Some consciousness researchers would suggest that this is prematurely pessimistic: even if we don’t know exactly what consciousness is, we might at least hope to “corral the quicksilver” (to use a memorable phrase of Daniel Dennett) and identify which kinds of computational or cognitive structures are the best candidate realisers of conscious experience, starting with humans and working outwards.

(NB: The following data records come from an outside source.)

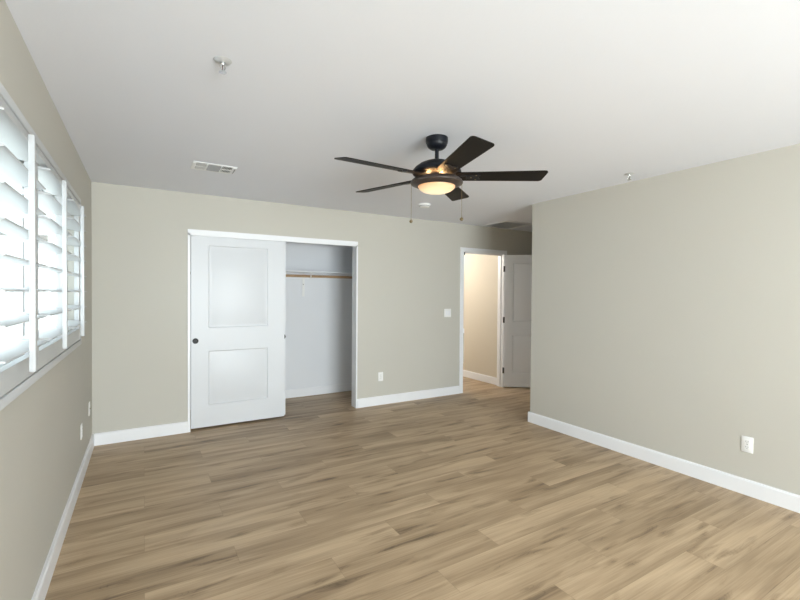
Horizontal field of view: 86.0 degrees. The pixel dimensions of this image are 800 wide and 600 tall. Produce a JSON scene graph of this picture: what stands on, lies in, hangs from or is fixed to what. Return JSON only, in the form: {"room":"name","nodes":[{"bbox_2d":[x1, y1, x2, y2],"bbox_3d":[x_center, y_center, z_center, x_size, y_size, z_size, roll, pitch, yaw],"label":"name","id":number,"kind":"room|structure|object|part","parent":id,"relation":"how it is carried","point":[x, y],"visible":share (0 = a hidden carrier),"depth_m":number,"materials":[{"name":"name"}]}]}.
{"room":"empty bedroom","nodes":[
{"label":"empty bedroom","id":0,"kind":"room"},
{"bbox_2d":[0,0,91,599],"bbox_3d":[-0.847,0.195,0.463,0.150,2.440,8.357,0,1,-31],"label":"wall","id":1,"kind":"structure","parent":0,"point":[42,449],"depth_m":1.99,"materials":[{"name":"beige paint"}]},
{"bbox_2d":[0,160,55,366],"bbox_3d":[-1.825,-0.182,2.043,0.070,0.935,2.145,0,1,-31],"label":"window","id":2,"kind":"structure","parent":1,"relation":"in","point":[17,272],"depth_m":2.03,"materials":[{"name":"white glass"}]},
{"bbox_3d":[-1.581,-0.174,1.611,0.024,0.835,1.052,0,1,-31],"label":"sash","id":3,"kind":"part","parent":2,"relation":"part of","materials":[{"name":"white plastic"}]},
{"bbox_3d":[-2.067,-0.190,2.477,0.024,0.835,1.052,0,1,-31],"label":"sash","id":4,"kind":"part","parent":2,"relation":"part of","materials":[{"name":"white plastic"}]},
{"bbox_2d":[0,82,86,410],"bbox_3d":[-1.716,-0.183,2.106,0.131,1.033,2.236,0,1,-31],"label":"plantation shutter","id":5,"kind":"object","parent":2,"relation":"attached to","point":[18,140],"visible":1,"depth_m":1.74,"materials":[{"name":"white wood"}]},
{"bbox_3d":[-1.355,-0.172,1.483,0.028,0.953,0.716,0,1,-31],"label":"panel","id":6,"kind":"part","parent":5,"relation":"part of","materials":[{"name":"white wood"}]},
{"bbox_3d":[-1.299,-0.163,1.516,0.019,0.835,0.022,0,1,-31],"label":"tilt rod","id":7,"kind":"part","parent":5,"relation":"part of","materials":[{"name":"white wood"}]},
{"bbox_3d":[-1.723,-0.183,2.100,0.028,0.953,0.716,0,1,-31],"label":"panel","id":8,"kind":"part","parent":5,"relation":"part of","materials":[{"name":"white wood"}]},
{"bbox_3d":[-1.667,-0.174,2.133,0.019,0.835,0.022,0,1,-31],"label":"tilt rod","id":9,"kind":"part","parent":5,"relation":"part of","materials":[{"name":"white wood"}]},
{"bbox_3d":[-2.091,-0.194,2.718,0.028,0.953,0.716,0,1,-31],"label":"panel","id":10,"kind":"part","parent":5,"relation":"part of","materials":[{"name":"white wood"}]},
{"bbox_3d":[-2.036,-0.185,2.751,0.019,0.835,0.022,0,1,-31],"label":"tilt rod","id":11,"kind":"part","parent":5,"relation":"part of","materials":[{"name":"white wood"}]},
{"bbox_2d":[31,434,93,599],"bbox_3d":[-0.782,1.358,0.522,0.018,0.112,8.057,0,1,-31],"label":"baseboard","id":12,"kind":"structure","parent":1,"relation":"attached to","point":[41,589],"depth_m":2.39,"materials":[{"name":"white wood"}]},
{"bbox_2d":[81,423,82,439],"bbox_3d":[-2.435,1.004,3.282,0.009,0.114,0.070,0,1,-31],"label":"power outlet","id":13,"kind":"object","parent":1,"relation":"attached to","point":[81,423],"visible":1,"depth_m":3.27,"materials":[{"name":"white plastic"}]},
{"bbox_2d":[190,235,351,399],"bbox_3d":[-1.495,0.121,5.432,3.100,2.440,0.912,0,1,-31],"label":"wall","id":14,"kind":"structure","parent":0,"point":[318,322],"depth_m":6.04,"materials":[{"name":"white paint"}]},
{"bbox_2d":[190,383,351,409],"bbox_3d":[-1.680,1.279,5.746,2.900,0.112,0.018,0,1,-31],"label":"baseboard","id":15,"kind":"structure","parent":14,"relation":"attached to","point":[300,392],"depth_m":6.04,"materials":[{"name":"white wood"}]},
{"bbox_2d":[190,267,351,279],"bbox_3d":[-1.583,-0.336,5.579,2.900,0.098,0.354,0,1,-31],"label":"closet shelf","id":16,"kind":"object","parent":14,"relation":"attached to","point":[292,272],"visible":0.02,"depth_m":5.92,"materials":[{"name":"white wood"}]},
{"bbox_2d":[302,272,311,295],"bbox_3d":[-1.251,-0.207,5.774,0.034,0.319,0.325,0,1,-31],"label":"shelf bracket","id":17,"kind":"object","parent":14,"relation":"attached to","point":[303,278],"visible":1,"depth_m":5.91,"materials":[{"name":"white plastic"}]},
{"bbox_2d":[190,272,351,278],"bbox_3d":[-1.513,-0.312,5.462,2.900,0.033,0.033,0,1,-31],"label":"closet rod","id":18,"kind":"object","parent":17,"relation":"on","point":[287,275],"visible":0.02,"depth_m":5.70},
{"bbox_2d":[91,182,531,433],"bbox_3d":[-0.229,0.127,5.590,6.165,2.440,0.115,0,1,-31],"label":"wall","id":19,"kind":"structure","parent":0,"point":[409,273],"depth_m":4.49,"materials":[{"name":"beige paint"}]},
{"bbox_2d":[94,421,187,445],"bbox_3d":[-2.501,1.296,4.177,0.777,0.112,0.018,0,1,-31],"label":"baseboard","id":20,"kind":"structure","parent":19,"relation":"attached to","point":[110,437],"depth_m":4.16,"materials":[{"name":"white wood"}]},
{"bbox_2d":[191,235,284,428],"bbox_3d":[-1.740,0.328,4.662,0.962,2.000,0.039,0,1,-31],"label":"door","id":21,"kind":"structure","parent":19,"relation":"in","point":[237,285],"depth_m":4.63,"materials":[{"name":"white wood"}]},
{"bbox_3d":[-2.110,0.423,4.425,0.058,0.058,0.009,0,1,-31],"label":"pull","id":22,"kind":"part","parent":21,"relation":"part of","materials":[{"name":"black metal"}]},
{"bbox_2d":[188,229,357,431],"bbox_3d":[-1.376,0.313,4.903,1.899,2.072,0.129,0,1,-31],"label":"trim","id":23,"kind":"structure","parent":19,"relation":"attached to","point":[354,244],"depth_m":5.03,"materials":[{"name":"white wood"}]},
{"bbox_2d":[284,242,285,414],"bbox_3d":[-1.741,0.327,4.718,0.963,2.000,0.039,0,1,-31],"label":"door","id":24,"kind":"structure","parent":19,"relation":"in","point":[285,242],"depth_m":4.95,"materials":[{"name":"white wood"}]},
{"bbox_2d":[378,372,382,380],"bbox_3d":[-0.248,0.986,5.521,0.070,0.114,0.009,0,1,-31],"label":"power outlet","id":25,"kind":"object","parent":19,"relation":"attached to","point":[380,374],"visible":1,"depth_m":5.52,"materials":[{"name":"white plastic"}]},
{"bbox_2d":[357,386,459,407],"bbox_3d":[0.160,1.291,5.765,1.615,0.112,0.018,0,1,-31],"label":"baseboard","id":26,"kind":"structure","parent":19,"relation":"attached to","point":[408,396],"depth_m":5.71,"materials":[{"name":"white wood"}]},
{"bbox_2d":[444,309,450,316],"bbox_3d":[0.674,0.183,6.056,0.116,0.117,0.011,0,1,-31],"label":"light switch","id":27,"kind":"object","parent":19,"relation":"attached to","point":[447,312],"visible":1,"depth_m":6.05,"materials":[{"name":"white plastic"}]},
{"bbox_2d":[459,247,506,392],"bbox_3d":[1.219,0.293,6.455,0.906,2.104,0.145,0,1,-31],"label":"trim","id":28,"kind":"structure","parent":19,"relation":"attached to","point":[501,254],"depth_m":6.60,"materials":[{"name":"white wood"}]},
{"bbox_2d":[502,255,531,387],"bbox_3d":[1.974,0.326,6.555,0.786,2.022,0.167,0,1,6],"label":"door","id":29,"kind":"structure","parent":19,"relation":"in","point":[517,269],"depth_m":6.56,"materials":[{"name":"white wood"}]},
{"bbox_2d":[5,0,799,231],"bbox_3d":[0.752,-1.113,3.894,6.415,0.100,12.650,0,1,-31],"label":"ceiling","id":30,"kind":"structure","parent":0,"point":[589,94],"depth_m":2.13,"materials":[{"name":"white paint"}]},
{"bbox_2d":[190,161,237,174],"bbox_3d":[-1.508,-1.066,3.477,0.324,0.012,0.230,0,1,-31],"label":"ceiling vent","id":31,"kind":"object","parent":30,"relation":"in","point":[197,165],"visible":1,"depth_m":3.46,"materials":[{"name":"white metal"}]},
{"bbox_2d":[213,56,231,73],"bbox_3d":[-0.774,-1.019,1.872,0.076,0.052,0.076,1,1,30],"label":"sprinkler","id":32,"kind":"object","parent":30,"relation":"attached to","point":[217,59],"visible":1,"depth_m":1.86,"materials":[{"name":"silver metal"}]},
{"bbox_2d":[419,203,430,207],"bbox_3d":[0.277,-1.061,4.840,0.140,0.036,0.140,0,1,-31],"label":"smoke detector","id":33,"kind":"object","parent":30,"relation":"attached to","point":[421,205],"visible":1,"depth_m":4.79,"materials":[{"name":"white plastic"}]},
{"bbox_2d":[334,134,547,222],"bbox_3d":[0.195,-0.775,2.760,1.296,0.552,1.345,0,1,-31],"label":"ceiling fan","id":34,"kind":"object","parent":30,"relation":"hanging from","point":[436,176],"visible":1,"depth_m":2.70,"materials":[{"name":"black metal"}]},
{"bbox_3d":[-0.106,-0.800,2.564,0.576,0.032,0.138,0,1,-33],"label":"blade","id":35,"kind":"part","parent":34,"relation":"part of","materials":[{"name":"black wood"}]},
{"bbox_3d":[-0.079,-0.806,3.044,0.576,0.032,0.138,1,1,39],"label":"blade","id":36,"kind":"part","parent":34,"relation":"part of","materials":[{"name":"black wood"}]},
{"bbox_3d":[0.238,-0.716,2.787,0.242,0.048,0.242,0,1,-31],"label":"lamp shade","id":37,"kind":"part","parent":34,"relation":"part of","materials":[{"name":"beige glass"}]},
{"bbox_3d":[0.386,-0.805,3.167,0.138,0.032,0.576,1,1,21],"label":"blade","id":38,"kind":"part","parent":34,"relation":"part of","materials":[{"name":"black wood"}]},
{"bbox_3d":[0.343,-0.794,2.390,0.138,0.032,0.576,0,1,-15],"label":"blade","id":39,"kind":"part","parent":34,"relation":"part of","materials":[{"name":"black wood"}]},
{"bbox_3d":[0.647,-0.797,2.763,0.576,0.032,0.138,0,1,3],"label":"blade","id":40,"kind":"part","parent":34,"relation":"part of","materials":[{"name":"black wood"}]},
{"bbox_2d":[481,221,531,228],"bbox_3d":[1.546,-1.084,6.208,0.524,0.012,0.524,0,1,-31],"label":"ceiling vent","id":41,"kind":"object","parent":30,"relation":"in","point":[503,224],"visible":0.94,"depth_m":6.19,"materials":[{"name":"white metal"}]},
{"bbox_2d":[624,173,633,179],"bbox_3d":[1.909,-1.025,3.570,0.076,0.052,0.076,0,1,-10],"label":"sprinkler","id":42,"kind":"object","parent":30,"relation":"attached to","point":[627,174],"visible":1,"depth_m":3.56,"materials":[{"name":"silver metal"}]},
{"bbox_2d":[45,363,799,599],"bbox_3d":[0.735,1.427,3.929,6.415,0.100,12.650,0,1,-31],"label":"floor","id":43,"kind":"structure","parent":0,"point":[461,496],"depth_m":2.73,"materials":[{"name":"brown wood"}]},
{"bbox_2d":[463,329,463,362],"bbox_3d":[0.956,0.960,8.811,2.130,0.700,0.180,0,1,-31],"label":"wall","id":44,"kind":"structure","parent":0,"point":[463,329],"depth_m":8.96,"materials":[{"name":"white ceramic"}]},
{"bbox_2d":[463,255,464,328],"bbox_3d":[0.507,0.090,8.615,3.500,2.440,4.328,0,1,-31],"label":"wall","id":45,"kind":"structure","parent":0,"point":[464,255],"depth_m":10.13,"materials":[{"name":"paint"}]},
{"bbox_2d":[464,253,497,377],"bbox_3d":[1.395,0.117,7.128,0.120,2.440,0.863,0,1,-31],"label":"wall","id":46,"kind":"structure","parent":0,"point":[481,271],"depth_m":7.09,"materials":[{"name":"paint"}]},
{"bbox_2d":[463,370,496,384],"bbox_3d":[1.324,1.280,7.114,0.018,0.112,0.875,0,1,-31],"label":"baseboard","id":47,"kind":"structure","parent":46,"relation":"attached to","point":[489,379],"depth_m":7.09,"materials":[{"name":"white wood"}]},
{"bbox_2d":[530,144,799,494],"bbox_3d":[3.204,0.200,2.015,0.115,2.440,6.570,0,1,-31],"label":"wall","id":48,"kind":"structure","parent":0,"point":[665,308],"depth_m":3.47,"materials":[{"name":"beige paint"}]},
{"bbox_2d":[528,412,799,512],"bbox_3d":[3.134,1.364,2.005,0.018,0.112,6.588,0,1,-31],"label":"baseboard","id":49,"kind":"structure","parent":48,"relation":"attached to","point":[788,500],"depth_m":3.45,"materials":[{"name":"white wood"}]},
{"bbox_2d":[741,435,752,453],"bbox_3d":[2.496,1.039,3.083,0.009,0.114,0.070,0,1,-31],"label":"power outlet","id":50,"kind":"object","parent":48,"relation":"attached to","point":[746,442],"visible":1,"depth_m":3.08,"materials":[{"name":"white plastic"}]},
{"label":"outside","id":51,"kind":"structure","parent":0,"visible":0},
{"bbox_3d":[-2.593,4.449,4.356,80.000,0.200,90.000,0,1,-31],"label":"ground","id":52,"kind":"structure","parent":51,"visible":0},
{"bbox_2d":[0,177,47,343],"bbox_3d":[-12.969,0.386,10.902,7.900,7.600,9.000,0,1,-31],"label":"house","id":53,"kind":"structure","parent":52,"relation":"on","point":[4,212],"depth_m":9.05,"materials":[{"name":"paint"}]}
]}

While this may be our best hope, I do not think we can glean much solace from it. The science of consciousness is, putting matters bluntly, a theoretical snake-pit. A newcomer to this field will be quickly overwhelmed with a dizzying variety of theories, each of which claims to offer the one true scientific analysis of consciousness and brings its own challenging jargon to bear. We are told variously that consciousness is global activation, informational integration, an internal model of attentional allocation, higher-order thoughts, recurrent activations, and many other diagnoses besides. Theories proliferate at a dizzying rate, and are never refuted. Insofar as they claim empirical support, this is either in the form of data that their opponents take to be irrelevant to the problem of consciousness, or which competing frameworks can just as readily explain. There is little alignment on methods, axioms, or criteria for the resolution of debates, and recent commendable attempts at ‘adversarial collaborations’ have done little to sway hearts and minds of participants or observers. A recent letter with more than 150 signatories sought to dismiss one leading approach, Integrated Information Theory, as mere pseudoscience, on the grounds that it is not empirically testable. Defenders retorted that exactly the same complaint could be made of all current leading theories. As philosopher Tim Bayne nicely put it in a news article at the time, “[n]obody knows how consciousness works – but top researchers are fighting over which theories are really science” (Bayne, 2023).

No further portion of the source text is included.